Как бы ни были трагичны события в Беслане, как ни больно смотреть на кадры хроники освобождения заложников, как ни страшно будет узнать о реальном количестве жертв этого теракта, мы должны увидеть и признать некоторые вещи. Чтобы больше это не повторилось.
Штурм школы в Беслане был единственно возможным выходом из ситуации. Когда в первые дни представители силовых структур говорили о переговорах с террористами, общество совершенно отчетливо протестовало против этого. Так было и во время "Норд-Оста". Россия не может вести переговоры с террористами. Россия понимает, что, проявив такую слабость, она готовит себе ужасную смерть.
Вторая важная вещь, которую мы должны осознать: теракт в Беслане, будучи реакцией на президентские выборы в Чечне, одновременно последний, когда террористы выступали от имени "чеченского сопротивления". Чеченский народ, выйдя на улицу с протестами против теракта в Беслане, даже более весомо, чем молодой Кадыров, фактически заявил, что в Беслане мы столкнулись с террористами, не имеющими нации и не могущими отстаивать ничью свободу. Проанализировав течение этого теракта, мы и сами должны увидеть, что мы имели дело не с идеологами сопротивления, а просто с бандитами.

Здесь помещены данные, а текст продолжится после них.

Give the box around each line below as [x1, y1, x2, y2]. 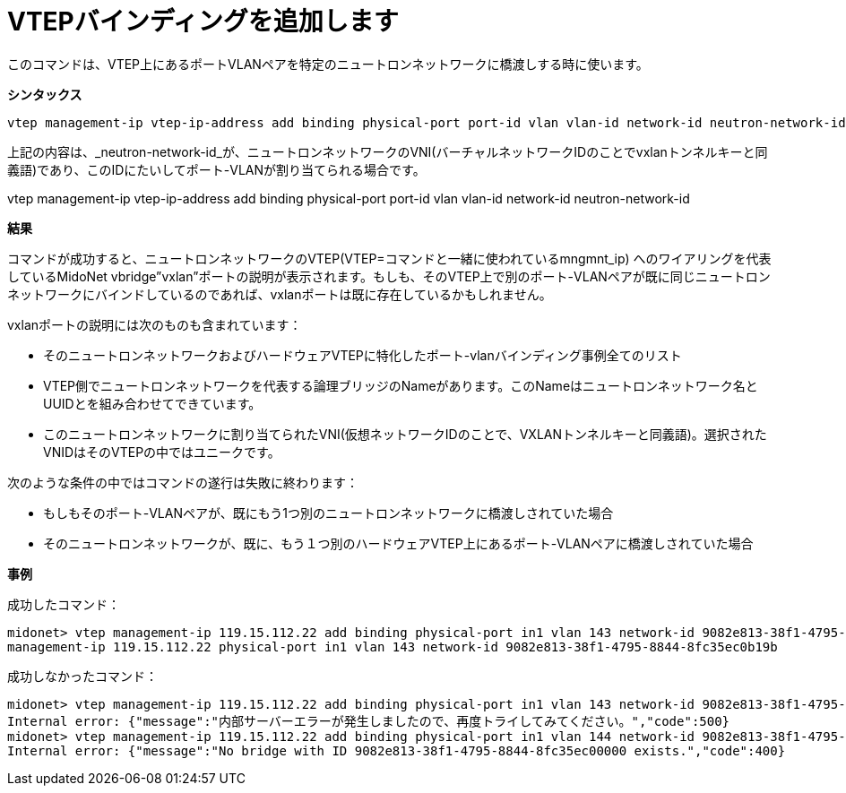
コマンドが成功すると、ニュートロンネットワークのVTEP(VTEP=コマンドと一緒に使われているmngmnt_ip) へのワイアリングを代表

Признав это, мы должны оценить и то, что публичное превращение "чеченских боевиков" в бандитов стало следствием российской политики в Чечне. Пусть в значительной мере через вербовку элиты, а не через большую стратегию (хотя нельзя недооценивать и того, что за последние пару лет чеченцы поверили в возможность нормальной жизни), но власть России смогла создать в Чечне ситуацию, когда гибель Ахмата Кадырова не ослабила российские позиции в республике, а напротив, не оставила там почвы для терроризма под национальным прикрытием. Теракт в Беслане фиксирует окончательное примыкание "чеченских боевиков" к международными террористическим организациям.
Мы должны также признать, что российские силовые структуры плохо готовы к борьбе с терроризмом. Все мы видим, что низовые структуры работают, и работают настолько эффективно, насколько могут. Но их чувство долга не может закрыть те лакуны, которые порождаются всей слабостью "силовой корпорации". Мы говорили с людьми, принадлежащими к ней. И даже они говорили о коррумпированности, пренебрежении долгом, отсутствии стратегического мышления у верхушки российских силовиков.
Их ограниченная дееспособность очевидна всем. Россия сегодня не может обеспечить безопасность своих граждан ни в столице, ни в Северной Осетии, которая является главной опорной точкой (база в Моздоке) при ведении контртеррористических операций в Чечне. Силовики работают только как пожарная команда. У нас не развита система предотвращения терактов, нет достаточной агентурной сети.
Так и не была решена проблема лидеров чеченских террористов. Масхадов и Басаев по-прежнему живы, на свободе и без особых помех могут планировать террористические операции и руководить ими. Сам факт того, что им в течение вот уже пяти лет с начала второй чеченской войны удается ускользать от российских правоохранительных органов, говорит о слабости этих органов либо об отсутствии политической воли. Самого факта доброго здравия Масхадова с его давними претензиями на звание единственного легитимного главы Чечни и зарубежной поддержки для террористов достаточно, чтобы вопреки всему надеяться на благоприятный для себя исход противостояния с федеральным центром.
Является ли серия терактов катастрофической для власти, для России? Пока нет. При все проблемах -- с Чечней, с дееспособностью силового аппарата, с политической системой. В этом смысле 1992-й, 1996-й, 1999 год были более драматическими. Тогда федерации реально грозил распад.
Но все-таки мы недалеко ушли от катастрофы. Казалось бы, "Норд-Оста" должно было хватить, чтобы власть сделала все необходимые выводы. Но "силовая корпорация" как будто не заметила трагедии "Норд-Оста". Что будет после Беслана?